GDPRScanner/SUGGESTIONS.md

24 KiB
Raw Permalink Blame History

SUGGESTIONS — Feature ideas and implementation history

This document tracks every significant feature idea: what was proposed, whether it was implemented, and why decisions were made the way they were. Read this before adding a feature — the reasoning behind past decisions is often non-obvious.

Status key: Done · ✗ Won't do · ○ Open


§1 — M365 email, OneDrive, SharePoint, Teams scanning

Core premise: scan Microsoft 365 tenants for CPR numbers across all major storage surfaces — Exchange mailboxes (all folders, recursive), OneDrive personal drives, SharePoint document libraries, and Teams channel file storage — using the Microsoft Graph API.
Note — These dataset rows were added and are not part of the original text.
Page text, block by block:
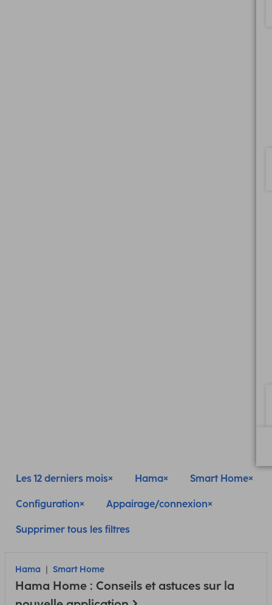
Les 12 derniers mois Hama Smart Home
Configuration Appairage/connexion
Supprimer tous les filtres
Hama Smart Home
Hama Home : Conseils et astuces sur la

Implemented: v1.0.0. The m365_connector.py client handles auth (application mode + delegated device-code flow), delta tokens, attachment download, and all four scan surfaces. Results stream card-by-card via SSE.


§2 — Incremental / delta scanning

Re-scanning a large tenant on every run is too slow for regular compliance use. Microsoft Graph provides /delta endpoints for Exchange, OneDrive, and SharePoint that return only items changed since the last sync token.

Implemented: v1.0.0. Delta tokens saved per-user in ~/.gdprscanner/delta.json. Checkpoint saves mid-scan progress so interrupted runs can resume. M365DeltaTokenExpired exception handles the 410 Gone case by falling back to a full scan.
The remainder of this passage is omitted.